Il neoministro dell’Istruzione, Lucia Azzolina, ha confermato la priorità delle procedure concorsuali per la scuola: il concorso docenti straordinario non subirà alcun cambiamento di rilievo e dovrebbero essere rispettate anche le tempistiche. Si sta cercando, infatti, di lavorare in maniera tale da assicurare le prime assunzioni per l’anno scolastico 2020-2021. Facciamo il punto della situazione, partendo da alcuni elementi di fondo: il candidato potrà partecipare soltanto in una regione e soltanto per una classe di concorso (o, alternativamente, per i posti di sostegno).

I requisiti per il concorso scuola 2020 riservato

La procedura per il concorso straordinario prevede alcuni requisiti da valutare con attenzione:

  1. presentare tre anni di servizio nel periodo compreso tra l’a.s. 2008-2009 e l’a.s. 2018-2019 – importante: si può partecipare con riserva se si sta effettuando la terza annualità di servizio nell’a.s. in corso (2019-2020),
  2. almeno una delle tre annualità di servizio di cui sopra deve essere stata svolta nella classe di concorso per la quale si partecipa alle procedure straordinarie,
  3. coloro che hanno invece maturato le tre annualità di servizio nelle scuole paritarie potranno partecipare ma soltanto per ottenere l’abilitazione e
  4. chi intende partecipare per i posti di sostegno dovrà avere, oltre che le annualità di servizio, anche la specializzazione.
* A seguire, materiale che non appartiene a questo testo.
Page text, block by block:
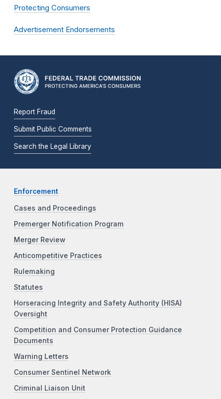
Protecting Consumers
Advertisement Endorsements
Report Fraud
Submit Public Comments
Search the Legal Library
Enforcement
Cases and Proceedings
Premerger Notification Program
Merger Review
Anticompetitive Practices
Rulemaking
Statutes
Horseracing Integrity and Safety Authority (HISA)
Oversight
Competition and Consumer Protection Guidance
Documents
Warning Letters
Consumer Sentinel Network
Criminal Liaison Unit

Le prove del concorso docenti 2020 straordinario: la procedura è semplificata

La procedura di svolgimento delle prove del concorso sarà semplificata e a svolgimento rapido, in maniera tale da permettere le assunzioni in tempo. Le fasi sono fondamentalmente due:

  1. la prima fase prevede una prova scritta con quesiti a risposta multipla della tipologia ‘computer based’ – la prova è considerata superata con un punteggio pari o superiore a 7/10: per la definizione delle graduatorie di merito si sommeranno al risultato ottenuto la valutazione dei titoli di servizio e la valutazione dei titoli culturali, che andranno presentati nel momento in cui si compila e consegna la domanda; si ricorda che le graduatorie saranno regionali e che il bando prevederà 24mila posti messi a concorso (chiaramente le assunzioni difficilmente avverranno tutte nello stesso anno scolastico, ma le prime dovrebbero partire già dal 1° settembre 2020) e
  2. la seconda fase prevede che i docenti risultati ‘vincitori’ dovranno effettuare l’anno di prova e formazione (almeno 180 giorni di servizio e almeno 120 giorni di attività didattica), fondamentale è il possesso dei 24 CFU, che, qualora il neoassunto non dovesse avere, potrà ottenerli sempre durante il periodo di prova con oneri a carico dello Stato; al termine del periodo, si dovrà essere valutati dal Comitato di Valutazione della Scuola presso la quale si sta prestando servizio con in aggiunta un commissario esterno: si può ripetere l’anno di prova soltanto una volta, qualora si dovesse essere bocciati per due anni di seguito, il contratto di assunzione sarà risolto.

Sulla tempistica di uscita del bando di concorso non ci sono novità e il neoministro non si è pronunciata sulla questione.